Pengaturan default adalah popup, dan nilai string tidak membedakan huruf besar dan kecil.

Mengimpor file

Bagian ini berkaitan dengan aplikasi solusi Client .

Namespace Microsoft.AspNetCore.Components.Authorization tersedia di seluruh aplikasi melalui _Imports.razor file:

...
@using Microsoft.AspNetCore.Components.Authorization
...

Halaman indeks

Bagian ini berkaitan dengan aplikasi solusi Client .

Halaman Indeks (wwwroot/index.html) menyertakan skrip yang menentukan AuthenticationService di JavaScript. AuthenticationService menangani detail tingkat rendah protokol OIDC. Aplikasi secara internal memanggil metode yang ditentukan dalam skrip untuk melakukan operasi autentikasi.

<script src="_content/Microsoft.Authentication.WebAssembly.Msal/AuthenticationService.js"></script>

Komponen aplikasi

Bagian ini berkaitan dengan aplikasi solusi Client .

Komponen App (App.razor) mirip dengan komponen App yang ditemukan di aplikasi Blazor Server.

• Komponen CascadingAuthenticationState mengatur agar AuthenticationState dapat diakses oleh bagian lain dari aplikasi ini.
• Komponen AuthorizeRouteView memastikan bahwa pengguna saat ini diberikan otorisasi untuk mengakses halaman tertentu atau, jika tidak, merender komponen RedirectToLogin.
• Komponen RedirectToLogin mengelola pengalihan pengguna yang tidak sah ke halaman masuk.

Karena perubahan dalam kerangka kerja di seluruh rilis ASP.NET Core, Razor markup untuk App komponen (App.razor) tidak ditampilkan di bagian ini.
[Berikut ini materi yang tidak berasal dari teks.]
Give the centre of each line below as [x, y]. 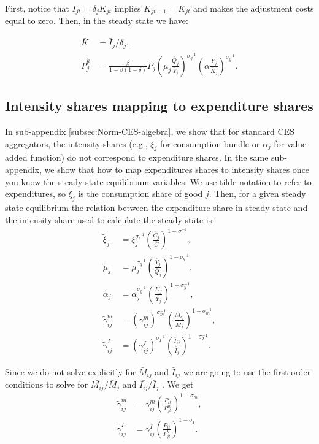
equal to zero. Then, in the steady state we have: [97, 21]
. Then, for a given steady [257, 193]
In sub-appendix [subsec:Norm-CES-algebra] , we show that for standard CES [150, 132]
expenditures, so [35, 193]
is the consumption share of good [140, 193]
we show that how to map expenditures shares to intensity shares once [177, 170]
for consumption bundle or [210, 143]
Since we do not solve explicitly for [71, 371]
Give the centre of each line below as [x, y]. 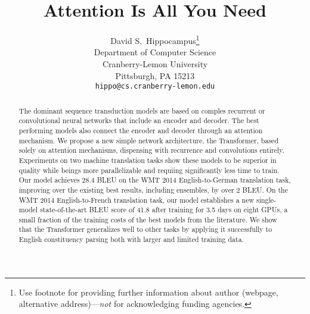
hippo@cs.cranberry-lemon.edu [155, 87]
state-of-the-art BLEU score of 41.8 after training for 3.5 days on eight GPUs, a [164, 210]
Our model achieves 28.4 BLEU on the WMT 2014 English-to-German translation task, [155, 180]
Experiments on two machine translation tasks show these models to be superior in [148, 160]
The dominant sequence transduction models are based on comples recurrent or [142, 110]
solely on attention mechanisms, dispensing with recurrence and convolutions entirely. [151, 150]
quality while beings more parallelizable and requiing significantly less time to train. [149, 170]
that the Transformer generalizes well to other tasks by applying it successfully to [145, 229]
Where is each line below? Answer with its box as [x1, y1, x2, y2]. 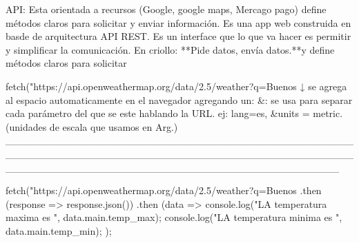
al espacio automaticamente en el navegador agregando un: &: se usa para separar [6, 92, 353, 107]
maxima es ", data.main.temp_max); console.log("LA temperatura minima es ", [6, 210, 342, 224]
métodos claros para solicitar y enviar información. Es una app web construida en [6, 15, 351, 30]
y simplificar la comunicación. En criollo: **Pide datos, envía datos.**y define [6, 42, 335, 56]
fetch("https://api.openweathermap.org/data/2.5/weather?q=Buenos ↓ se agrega [6, 78, 347, 93]
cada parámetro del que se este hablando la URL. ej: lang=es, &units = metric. [6, 106, 343, 120]
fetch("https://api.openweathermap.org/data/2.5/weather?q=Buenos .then [6, 183, 322, 198]
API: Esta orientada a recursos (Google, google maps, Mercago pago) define [6, 2, 327, 16]
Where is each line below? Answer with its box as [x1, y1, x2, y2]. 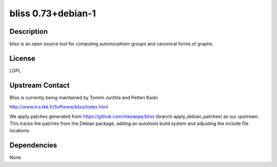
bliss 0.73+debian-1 [9, 8, 96, 19]
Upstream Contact [9, 81, 70, 90]
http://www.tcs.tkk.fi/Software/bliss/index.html [9, 104, 108, 110]
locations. [9, 128, 30, 134]
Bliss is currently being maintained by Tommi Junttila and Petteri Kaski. [9, 94, 159, 100]
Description [9, 27, 48, 36]
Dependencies [9, 141, 57, 150]
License [9, 54, 35, 62]
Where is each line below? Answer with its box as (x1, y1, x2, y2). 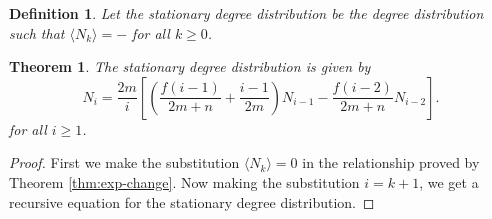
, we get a (419, 171, 479, 192)
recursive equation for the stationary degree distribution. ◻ (9, 191, 375, 212)
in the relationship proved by (302, 152, 480, 173)
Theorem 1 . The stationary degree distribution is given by (9, 56, 371, 77)
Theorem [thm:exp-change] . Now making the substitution (9, 171, 360, 192)
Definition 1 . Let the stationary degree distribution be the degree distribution (9, 3, 484, 23)
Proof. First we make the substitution (9, 152, 240, 173)
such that (9, 22, 65, 43)
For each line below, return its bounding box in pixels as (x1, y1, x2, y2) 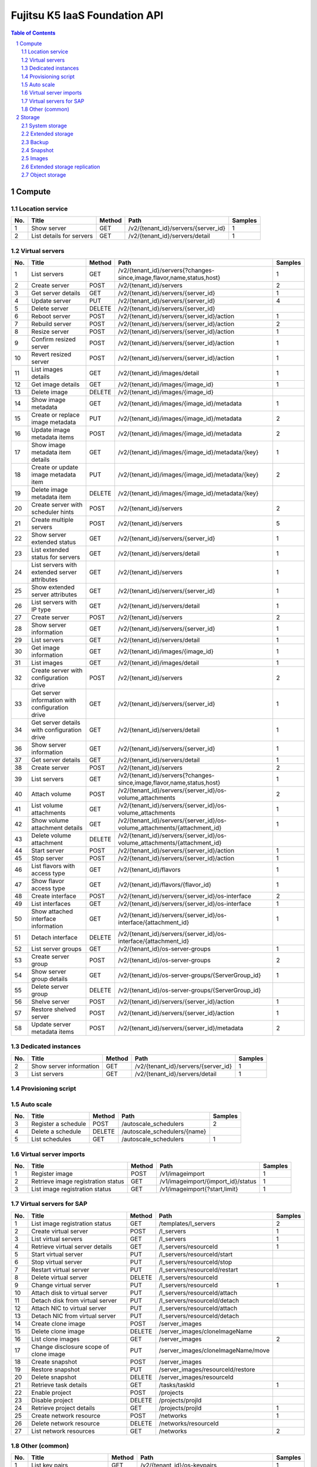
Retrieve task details (31, 1381, 87, 1389)
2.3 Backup (21, 138, 49, 146)
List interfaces (31, 900, 71, 908)
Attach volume (31, 790, 72, 798)
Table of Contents (11, 29, 56, 36)
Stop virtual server (31, 1258, 83, 1266)
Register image (31, 1169, 73, 1178)
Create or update (31, 464, 79, 472)
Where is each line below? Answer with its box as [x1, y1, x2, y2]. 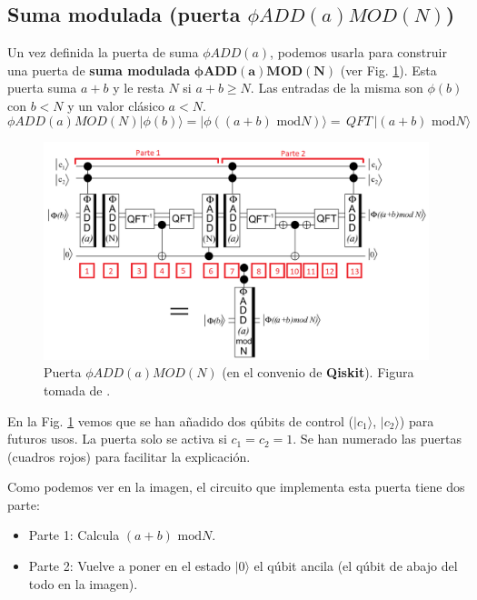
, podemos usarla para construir [270, 43, 447, 62]
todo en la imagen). [28, 574, 138, 593]
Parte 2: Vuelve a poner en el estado [28, 556, 231, 575]
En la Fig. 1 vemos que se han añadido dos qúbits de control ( [7, 411, 354, 430]
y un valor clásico [67, 95, 164, 115]
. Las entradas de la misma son [250, 78, 423, 97]
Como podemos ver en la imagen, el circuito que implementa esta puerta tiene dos [7, 477, 465, 496]
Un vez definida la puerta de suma [7, 43, 199, 62]
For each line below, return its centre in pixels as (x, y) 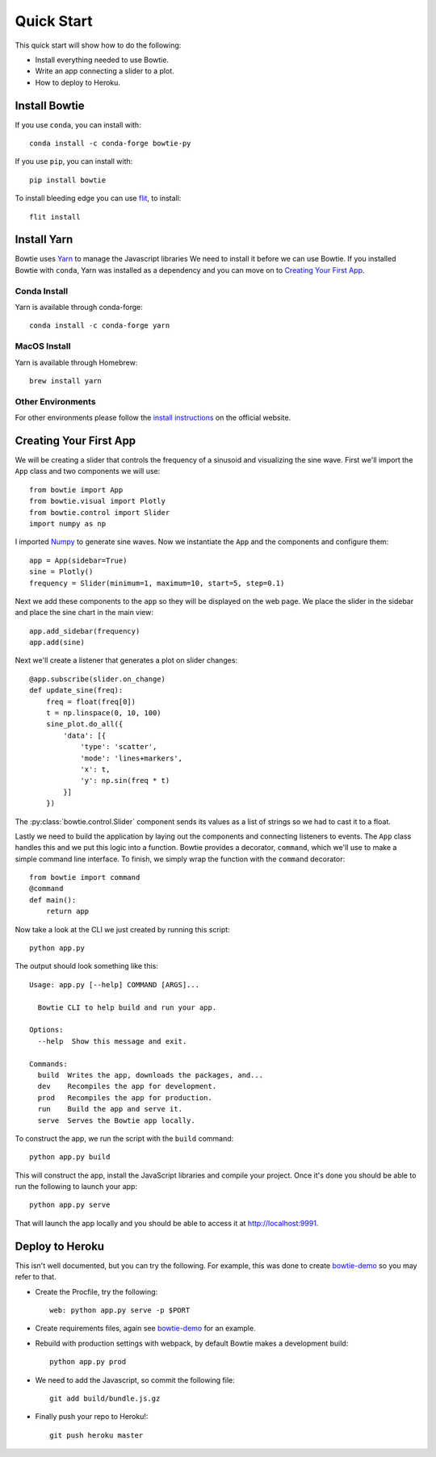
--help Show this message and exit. (112, 1041)
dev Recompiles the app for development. (127, 1086)
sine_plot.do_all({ (84, 724)
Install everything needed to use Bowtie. (102, 60)
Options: (46, 1030)
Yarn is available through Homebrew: (76, 362)
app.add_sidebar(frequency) (85, 631)
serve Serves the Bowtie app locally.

Untuk memeriksa markup komponen untuk rilis tertentu, gunakan salah satu pendekatan berikut:

• Buat aplikasi yang disediakan untuk autentikasi dari templat proyek default Blazor WebAssembly untuk versi ASP.NET Core yang ingin Anda gunakan. Periksa komponen App (App.razor) dalam aplikasi yang dihasilkan.

• App Periksa komponen (App.razor) di sumber referensi. Pilih versi dari pemilih cabang, dan cari komponen di ProjectTemplates folder repositori karena App lokasi komponen telah berubah selama bertahun-tahun.

  Note

  Tautan dokumentasi ke sumber referensi .NET biasanya memuat cabang default repositori, yang mewakili pengembangan saat ini untuk rilis .NET berikutnya. Untuk memilih tag untuk rilis tertentu, gunakan menu dropdown Beralih cabang atau tag. Untuk informasi lebih lanjut, lihat Cara memilih tag versi kode sumber ASP.NET Core (dotnet/AspNetCore.Docs #26205).

Komponen RedirectToLogin

Bagian ini berkaitan dengan aplikasi solusi Client .

Komponen RedirectToLogin (RedirectToLogin.razor):

• Mengelola pengalihan pengguna yang tidak sah ke halaman masuk.
• URL saat ini yang coba diakses pengguna dipertahankan oleh sehingga mereka dapat dikembalikan ke halaman tersebut jika autentikasi berhasil menggunakan:
  • Kondisi riwayat navigasi di ASP.NET Core di .NET 7 atau yang lebih baru.
  • String kueri di ASP.NET Core dalam .NET 6 atau versi sebelumnya.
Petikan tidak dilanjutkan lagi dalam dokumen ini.